# Warm water coming



## Aquahollic (Sep 24, 2009)

I'm getting excited. This is today's MODIS Sea Surface Temps. 73* near The squiggles. This means the Dolphin and Wahoo will be here soon. They might already be there. 


John


----------



## Chris V (Oct 18, 2007)

There are some Wahoo there already but its still got a few weeks to "prime". I'm ready for sure!


----------



## Tobiwan (Apr 27, 2012)

If all goes as planned we are gonna go the 27th!! I'm stoked! :thumbup:


----------



## TinManMike (Oct 26, 2008)

Weather permitting, we are going to do an overnighter next weekend also. Maybe we can post one hell of a report.


----------



## TinManMike (Oct 26, 2008)

Anybody's thoughts on the current weather forecast?

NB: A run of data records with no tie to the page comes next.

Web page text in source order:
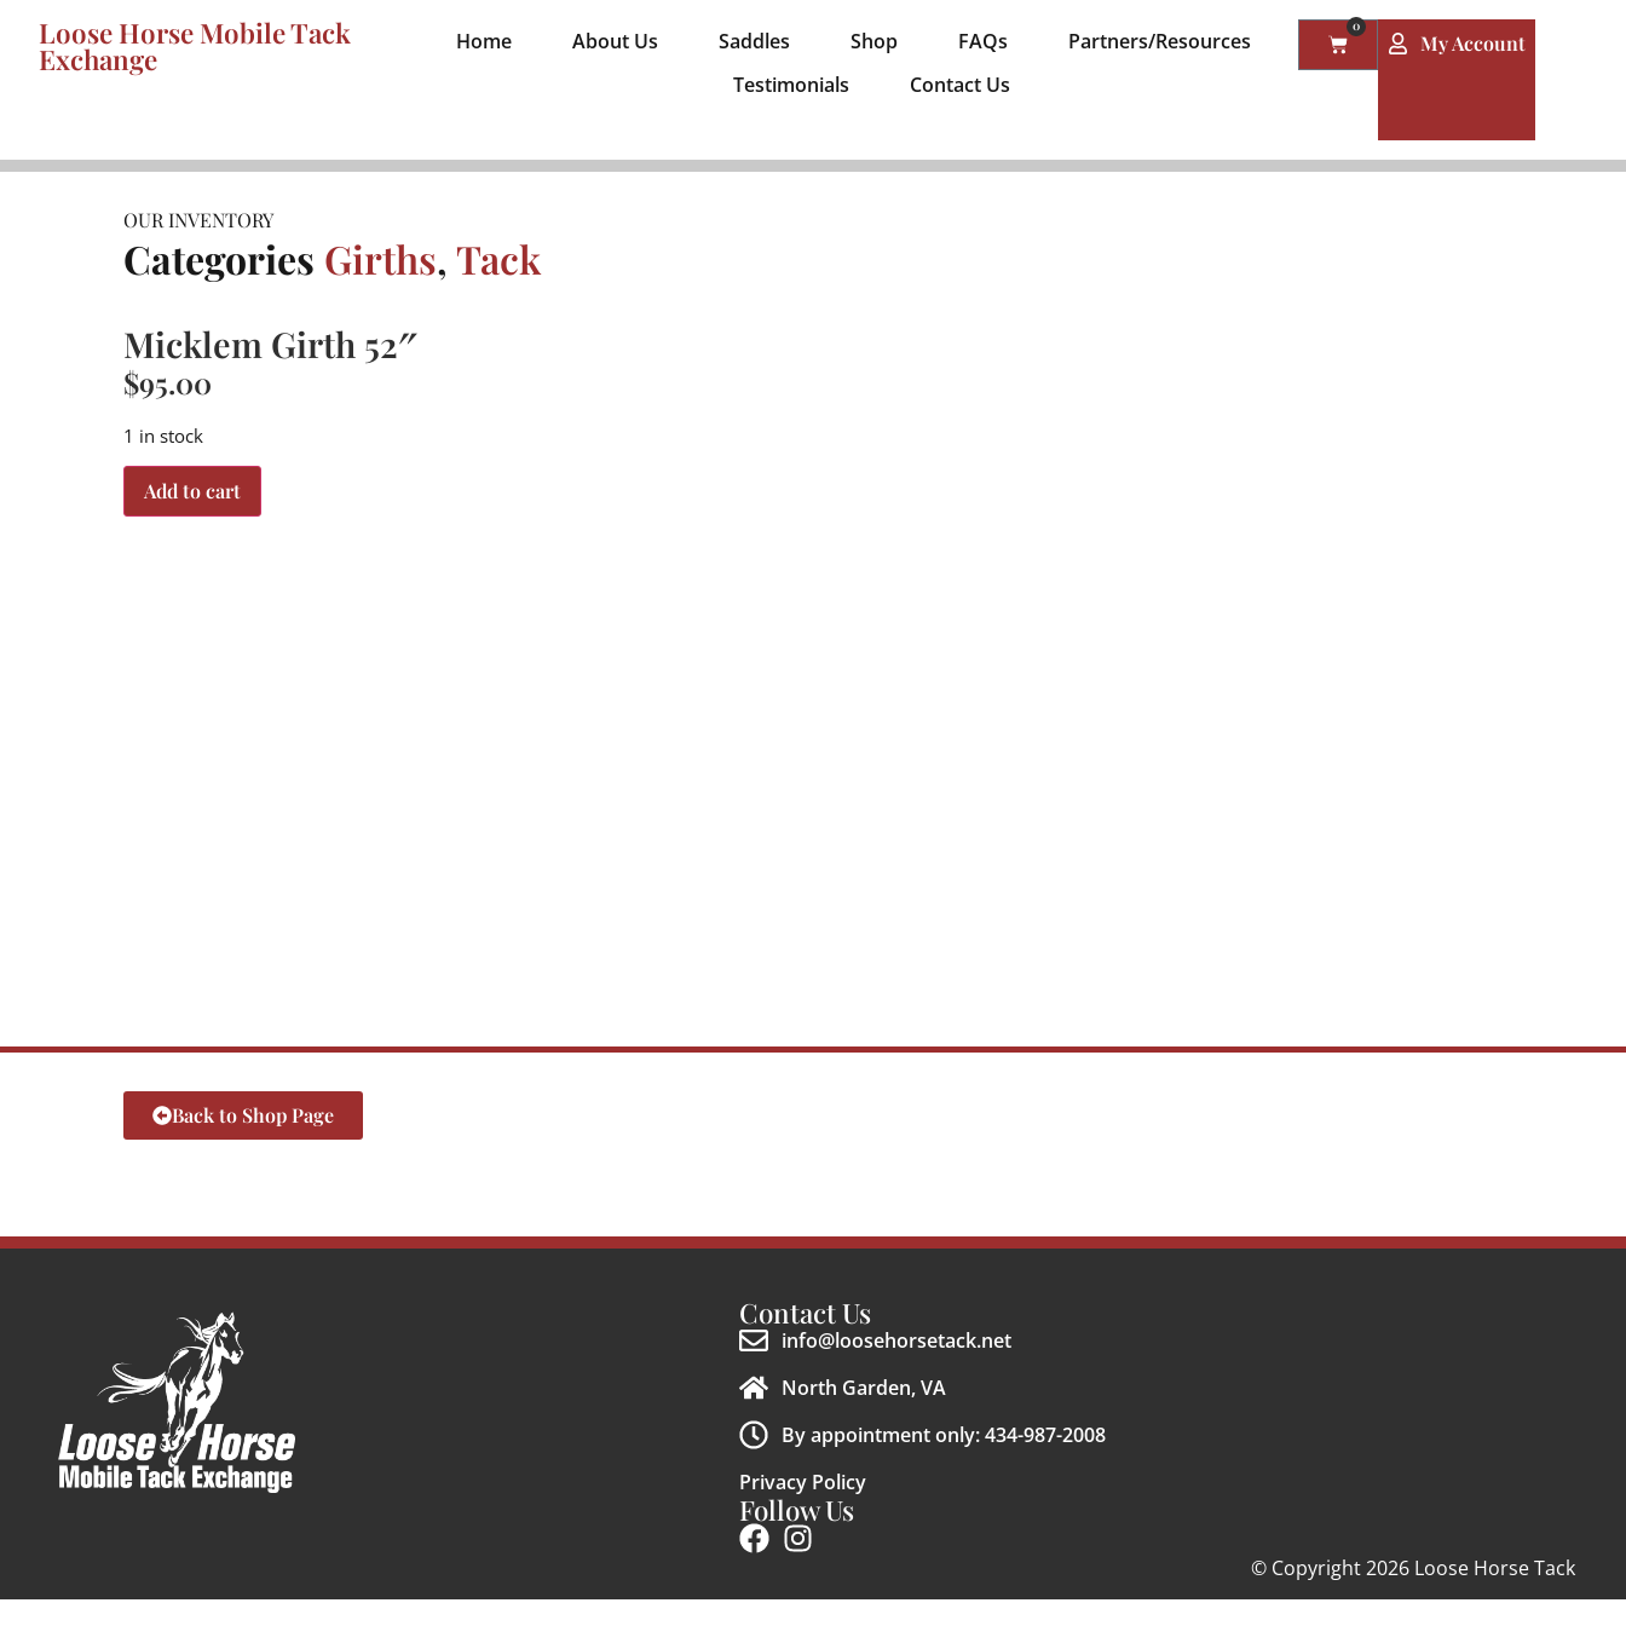
Loose Horse Mobile Tack
Exchange Home About Us Saddles Shop FAQs
Partners/Resources
Testimonials
Contact Us
0
My Account
OUR INVENTORY
Categories Girths, Tack
Micklem Girth 52″
$95.00
1 in stock
Add to cart
Back to Shop Page
Contact Us
info@loosehorsetack.net
North Garden, VA
By appointment only: 434-987-2008
Privacy Policy
Follow Us
© Copyright 2026 Loose Horse Tack

We are on the fence right now.


----------



## CaptScoob38 (Jan 30, 2012)

Were going 24th on overnighter, let yall know how it goes! Tails Up \iii/


----------



## Tobiwan (Apr 27, 2012)

TinManMike said:


> Anybody's thoughts on the current weather forecast? We are on the fence right now.


At the moment it should be nice Saturday! :thumbup: hopefully that holds out :yes:


----------